Slide 75: Browser Viewport Badge with Document placeholders

Slide 76: Browser Viewport Badge with real images Document

Slide 77: Again, use libraries to help you with that. O.K. YUI Dom.getRegion(), or Image Loader

Slide 78: Want to create an amazing experience?

Slide 79: Create a read/write API.

Slide 80: Imagine the web as your entry point – not your site.

Slide 81: People can get data from your system and display it.

Slide 82: They then can ask their visitors to comment or add more data without leaving their site!

Slide 83: More implementers are likely to add your badges if you leave their site in peace.

Slide 84: You get more focused and higher quality content as you can piggy-back on their authority.

Slide 85: Can’t or don’t want to do that?

Slide 86: Offer revenue sharing.

Slide 87: Whatever you do, Badge, Widget or API...

Slide 88: Expect changes and listen to your customers.

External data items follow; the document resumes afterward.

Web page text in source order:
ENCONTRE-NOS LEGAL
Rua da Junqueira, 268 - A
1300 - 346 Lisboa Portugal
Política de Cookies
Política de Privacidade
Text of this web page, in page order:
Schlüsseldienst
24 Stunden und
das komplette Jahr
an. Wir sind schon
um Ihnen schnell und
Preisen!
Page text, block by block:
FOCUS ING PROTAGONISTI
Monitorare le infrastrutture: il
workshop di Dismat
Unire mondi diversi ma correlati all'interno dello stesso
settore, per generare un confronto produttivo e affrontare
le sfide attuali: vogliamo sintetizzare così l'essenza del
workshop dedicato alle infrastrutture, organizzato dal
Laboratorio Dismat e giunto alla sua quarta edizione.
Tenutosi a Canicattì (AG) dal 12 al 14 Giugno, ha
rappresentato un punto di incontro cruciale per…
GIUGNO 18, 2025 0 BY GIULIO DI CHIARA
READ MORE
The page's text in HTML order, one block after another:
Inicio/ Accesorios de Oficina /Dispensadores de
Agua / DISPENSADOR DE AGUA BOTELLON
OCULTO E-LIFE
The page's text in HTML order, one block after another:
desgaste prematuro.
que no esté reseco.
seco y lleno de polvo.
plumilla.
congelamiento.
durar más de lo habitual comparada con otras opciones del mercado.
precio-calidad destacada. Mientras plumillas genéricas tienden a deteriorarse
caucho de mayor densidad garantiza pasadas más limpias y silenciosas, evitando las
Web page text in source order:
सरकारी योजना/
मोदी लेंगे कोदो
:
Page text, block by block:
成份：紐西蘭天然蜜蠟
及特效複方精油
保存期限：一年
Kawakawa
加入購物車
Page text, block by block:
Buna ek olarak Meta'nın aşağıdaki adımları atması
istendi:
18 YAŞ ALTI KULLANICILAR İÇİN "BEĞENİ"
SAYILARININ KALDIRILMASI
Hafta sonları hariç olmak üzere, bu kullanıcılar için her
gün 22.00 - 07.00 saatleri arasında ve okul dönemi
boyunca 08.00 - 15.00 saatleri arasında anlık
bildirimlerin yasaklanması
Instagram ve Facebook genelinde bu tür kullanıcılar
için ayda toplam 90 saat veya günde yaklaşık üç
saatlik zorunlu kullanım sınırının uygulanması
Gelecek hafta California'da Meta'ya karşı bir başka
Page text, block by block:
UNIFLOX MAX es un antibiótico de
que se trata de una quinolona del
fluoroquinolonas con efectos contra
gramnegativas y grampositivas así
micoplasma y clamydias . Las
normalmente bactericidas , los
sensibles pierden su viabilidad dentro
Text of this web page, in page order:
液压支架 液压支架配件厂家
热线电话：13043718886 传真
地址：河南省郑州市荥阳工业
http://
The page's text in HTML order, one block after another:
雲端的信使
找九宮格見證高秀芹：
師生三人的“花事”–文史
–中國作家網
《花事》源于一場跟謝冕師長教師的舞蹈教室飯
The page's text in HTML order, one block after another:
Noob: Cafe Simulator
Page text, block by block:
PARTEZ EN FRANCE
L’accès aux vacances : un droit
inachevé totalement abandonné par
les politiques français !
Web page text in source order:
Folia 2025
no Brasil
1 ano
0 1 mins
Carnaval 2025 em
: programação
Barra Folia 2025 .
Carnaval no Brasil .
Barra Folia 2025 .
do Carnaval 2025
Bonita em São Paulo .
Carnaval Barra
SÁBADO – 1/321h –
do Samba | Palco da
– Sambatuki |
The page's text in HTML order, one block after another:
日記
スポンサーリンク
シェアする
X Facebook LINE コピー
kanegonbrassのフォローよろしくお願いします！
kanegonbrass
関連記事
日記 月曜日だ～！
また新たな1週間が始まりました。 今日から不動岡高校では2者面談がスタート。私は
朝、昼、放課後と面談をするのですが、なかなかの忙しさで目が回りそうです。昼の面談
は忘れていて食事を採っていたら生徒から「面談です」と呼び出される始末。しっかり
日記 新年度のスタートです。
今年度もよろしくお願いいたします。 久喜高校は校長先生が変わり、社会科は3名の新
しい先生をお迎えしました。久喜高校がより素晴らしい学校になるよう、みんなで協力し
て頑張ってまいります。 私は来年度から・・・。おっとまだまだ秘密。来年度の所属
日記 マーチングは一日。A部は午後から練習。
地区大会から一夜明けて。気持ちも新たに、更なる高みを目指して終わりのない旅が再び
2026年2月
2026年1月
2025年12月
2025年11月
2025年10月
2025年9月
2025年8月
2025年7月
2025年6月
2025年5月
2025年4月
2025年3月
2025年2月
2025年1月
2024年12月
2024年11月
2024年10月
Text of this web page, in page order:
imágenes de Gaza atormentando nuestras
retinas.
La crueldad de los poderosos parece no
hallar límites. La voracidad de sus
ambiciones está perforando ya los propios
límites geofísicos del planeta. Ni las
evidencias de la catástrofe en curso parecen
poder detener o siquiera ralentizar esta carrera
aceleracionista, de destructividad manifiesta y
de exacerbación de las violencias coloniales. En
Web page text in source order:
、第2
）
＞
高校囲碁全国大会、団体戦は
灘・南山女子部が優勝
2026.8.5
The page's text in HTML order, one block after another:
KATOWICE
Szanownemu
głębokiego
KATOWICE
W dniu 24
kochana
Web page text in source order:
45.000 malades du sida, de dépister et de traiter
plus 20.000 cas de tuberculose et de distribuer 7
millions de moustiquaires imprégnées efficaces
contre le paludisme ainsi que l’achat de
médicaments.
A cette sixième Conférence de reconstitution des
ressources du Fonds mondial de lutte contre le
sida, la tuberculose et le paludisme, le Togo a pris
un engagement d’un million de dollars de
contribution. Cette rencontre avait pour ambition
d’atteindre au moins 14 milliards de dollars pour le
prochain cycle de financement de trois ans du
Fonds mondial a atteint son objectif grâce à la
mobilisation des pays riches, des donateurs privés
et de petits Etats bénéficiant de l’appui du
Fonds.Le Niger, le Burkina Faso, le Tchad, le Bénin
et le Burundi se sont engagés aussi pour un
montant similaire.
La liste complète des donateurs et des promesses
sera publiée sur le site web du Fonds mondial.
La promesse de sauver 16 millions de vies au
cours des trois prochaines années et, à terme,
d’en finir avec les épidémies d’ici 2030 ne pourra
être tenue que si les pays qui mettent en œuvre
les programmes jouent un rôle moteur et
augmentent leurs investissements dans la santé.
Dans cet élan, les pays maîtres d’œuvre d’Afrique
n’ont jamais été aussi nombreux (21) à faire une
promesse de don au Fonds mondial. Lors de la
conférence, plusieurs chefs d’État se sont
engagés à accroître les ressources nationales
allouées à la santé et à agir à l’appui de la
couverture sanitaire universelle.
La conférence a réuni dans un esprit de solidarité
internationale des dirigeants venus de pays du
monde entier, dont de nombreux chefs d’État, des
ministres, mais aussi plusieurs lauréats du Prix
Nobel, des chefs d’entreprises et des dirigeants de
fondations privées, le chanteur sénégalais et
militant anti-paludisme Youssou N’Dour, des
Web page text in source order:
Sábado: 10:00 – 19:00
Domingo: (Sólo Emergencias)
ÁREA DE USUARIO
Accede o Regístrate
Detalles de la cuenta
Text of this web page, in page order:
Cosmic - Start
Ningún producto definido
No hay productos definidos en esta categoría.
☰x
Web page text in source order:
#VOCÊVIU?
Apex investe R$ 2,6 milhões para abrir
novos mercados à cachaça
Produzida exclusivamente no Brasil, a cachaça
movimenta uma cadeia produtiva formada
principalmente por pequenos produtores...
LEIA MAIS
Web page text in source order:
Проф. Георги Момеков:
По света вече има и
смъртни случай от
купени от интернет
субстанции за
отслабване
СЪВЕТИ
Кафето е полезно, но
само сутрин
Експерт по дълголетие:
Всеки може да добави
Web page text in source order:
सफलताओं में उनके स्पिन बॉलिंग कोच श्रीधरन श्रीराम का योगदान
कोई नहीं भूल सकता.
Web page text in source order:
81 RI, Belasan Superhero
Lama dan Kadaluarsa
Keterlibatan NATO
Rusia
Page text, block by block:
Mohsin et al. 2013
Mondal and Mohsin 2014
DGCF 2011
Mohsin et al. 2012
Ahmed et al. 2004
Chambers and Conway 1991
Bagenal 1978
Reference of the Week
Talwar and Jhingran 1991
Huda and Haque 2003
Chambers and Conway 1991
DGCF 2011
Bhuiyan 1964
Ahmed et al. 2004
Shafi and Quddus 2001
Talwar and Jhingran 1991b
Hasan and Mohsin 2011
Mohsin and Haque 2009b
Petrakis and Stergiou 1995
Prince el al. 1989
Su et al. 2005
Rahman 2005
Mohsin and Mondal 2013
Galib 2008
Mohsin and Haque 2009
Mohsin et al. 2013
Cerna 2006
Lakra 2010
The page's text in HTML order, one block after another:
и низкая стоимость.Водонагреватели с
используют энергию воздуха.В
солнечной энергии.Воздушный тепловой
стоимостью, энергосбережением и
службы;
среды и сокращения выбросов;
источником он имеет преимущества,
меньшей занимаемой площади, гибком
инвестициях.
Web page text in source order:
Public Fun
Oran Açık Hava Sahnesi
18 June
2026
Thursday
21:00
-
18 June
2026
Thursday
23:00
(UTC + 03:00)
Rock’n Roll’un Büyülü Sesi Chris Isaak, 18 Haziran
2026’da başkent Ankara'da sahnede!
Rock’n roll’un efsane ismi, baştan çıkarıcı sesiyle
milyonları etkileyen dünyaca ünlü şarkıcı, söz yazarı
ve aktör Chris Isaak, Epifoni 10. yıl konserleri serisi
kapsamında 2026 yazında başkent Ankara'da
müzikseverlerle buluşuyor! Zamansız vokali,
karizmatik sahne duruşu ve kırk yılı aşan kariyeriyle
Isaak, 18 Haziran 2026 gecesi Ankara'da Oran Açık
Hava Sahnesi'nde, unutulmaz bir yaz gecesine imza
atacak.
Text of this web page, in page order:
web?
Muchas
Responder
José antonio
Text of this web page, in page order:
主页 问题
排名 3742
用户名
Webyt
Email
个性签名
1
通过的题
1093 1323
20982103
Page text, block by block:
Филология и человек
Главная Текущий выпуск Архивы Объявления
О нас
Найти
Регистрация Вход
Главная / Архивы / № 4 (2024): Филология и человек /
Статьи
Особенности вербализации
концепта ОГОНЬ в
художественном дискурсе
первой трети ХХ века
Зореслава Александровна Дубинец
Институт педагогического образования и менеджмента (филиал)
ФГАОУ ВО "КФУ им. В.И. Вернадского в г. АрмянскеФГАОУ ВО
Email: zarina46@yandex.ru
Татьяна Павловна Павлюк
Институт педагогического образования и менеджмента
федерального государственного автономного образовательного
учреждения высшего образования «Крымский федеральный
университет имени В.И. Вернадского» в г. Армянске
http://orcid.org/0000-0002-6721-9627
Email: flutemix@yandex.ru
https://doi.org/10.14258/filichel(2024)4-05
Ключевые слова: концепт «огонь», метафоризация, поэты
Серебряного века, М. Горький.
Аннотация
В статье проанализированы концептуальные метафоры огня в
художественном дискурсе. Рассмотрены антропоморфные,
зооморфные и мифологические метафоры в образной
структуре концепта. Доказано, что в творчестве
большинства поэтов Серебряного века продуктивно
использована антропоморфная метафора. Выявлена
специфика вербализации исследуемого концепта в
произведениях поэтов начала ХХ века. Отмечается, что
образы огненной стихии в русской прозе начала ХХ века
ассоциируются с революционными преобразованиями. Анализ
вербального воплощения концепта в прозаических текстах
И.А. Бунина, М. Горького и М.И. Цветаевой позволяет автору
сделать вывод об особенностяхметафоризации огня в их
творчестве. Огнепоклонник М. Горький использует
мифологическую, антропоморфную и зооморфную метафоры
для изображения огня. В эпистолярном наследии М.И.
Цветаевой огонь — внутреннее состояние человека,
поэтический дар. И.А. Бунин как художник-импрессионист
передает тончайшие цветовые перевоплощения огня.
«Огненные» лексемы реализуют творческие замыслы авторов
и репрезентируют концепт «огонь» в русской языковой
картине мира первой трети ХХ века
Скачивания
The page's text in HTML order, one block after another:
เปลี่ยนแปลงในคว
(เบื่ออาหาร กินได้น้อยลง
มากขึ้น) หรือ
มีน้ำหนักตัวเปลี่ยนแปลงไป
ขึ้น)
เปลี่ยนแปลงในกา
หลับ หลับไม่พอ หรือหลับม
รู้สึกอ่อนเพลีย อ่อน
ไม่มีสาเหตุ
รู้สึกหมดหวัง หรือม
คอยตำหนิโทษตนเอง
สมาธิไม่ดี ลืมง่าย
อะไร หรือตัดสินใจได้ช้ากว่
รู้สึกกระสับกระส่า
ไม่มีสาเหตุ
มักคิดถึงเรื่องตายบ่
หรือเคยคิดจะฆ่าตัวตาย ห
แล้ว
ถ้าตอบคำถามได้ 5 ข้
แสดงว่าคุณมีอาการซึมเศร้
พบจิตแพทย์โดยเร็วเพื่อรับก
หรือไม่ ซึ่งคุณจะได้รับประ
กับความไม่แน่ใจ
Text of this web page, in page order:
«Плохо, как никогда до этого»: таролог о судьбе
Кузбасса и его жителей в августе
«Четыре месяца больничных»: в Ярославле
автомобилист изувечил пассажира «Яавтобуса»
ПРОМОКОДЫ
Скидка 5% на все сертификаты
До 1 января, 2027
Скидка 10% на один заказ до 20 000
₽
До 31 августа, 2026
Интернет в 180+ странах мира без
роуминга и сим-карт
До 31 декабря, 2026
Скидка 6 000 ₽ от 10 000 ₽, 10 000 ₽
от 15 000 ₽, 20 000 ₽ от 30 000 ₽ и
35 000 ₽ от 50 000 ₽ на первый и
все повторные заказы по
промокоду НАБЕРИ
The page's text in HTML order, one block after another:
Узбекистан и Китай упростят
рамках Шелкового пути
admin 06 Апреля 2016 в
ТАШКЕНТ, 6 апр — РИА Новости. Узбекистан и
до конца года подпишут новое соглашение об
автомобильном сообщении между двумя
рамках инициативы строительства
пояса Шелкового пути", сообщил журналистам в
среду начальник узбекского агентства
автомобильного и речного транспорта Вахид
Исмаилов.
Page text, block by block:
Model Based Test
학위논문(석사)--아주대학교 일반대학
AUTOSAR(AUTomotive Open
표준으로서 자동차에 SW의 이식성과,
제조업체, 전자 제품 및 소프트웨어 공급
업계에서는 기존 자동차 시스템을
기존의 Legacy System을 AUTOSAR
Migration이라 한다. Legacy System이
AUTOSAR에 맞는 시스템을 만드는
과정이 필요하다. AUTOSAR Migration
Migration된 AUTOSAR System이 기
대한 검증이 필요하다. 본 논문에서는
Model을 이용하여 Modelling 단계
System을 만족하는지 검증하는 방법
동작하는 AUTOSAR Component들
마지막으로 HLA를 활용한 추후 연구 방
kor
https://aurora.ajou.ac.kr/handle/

Slide 89: Your customers are:

Slide 90: ๏ Badge implementers Make it easy and as unobtrusive as possible to add your badge. Allow for override. ๏ Third party site visitors Don’t make them wait. ๏ You Make sure you get data or at least links back

Slide 91: The most important points are availability and backwards compatibility.

Slide 92: People trust you to offer data and never break their site.

Slide 93: Offering data for distribution is for life, not just for the next press release.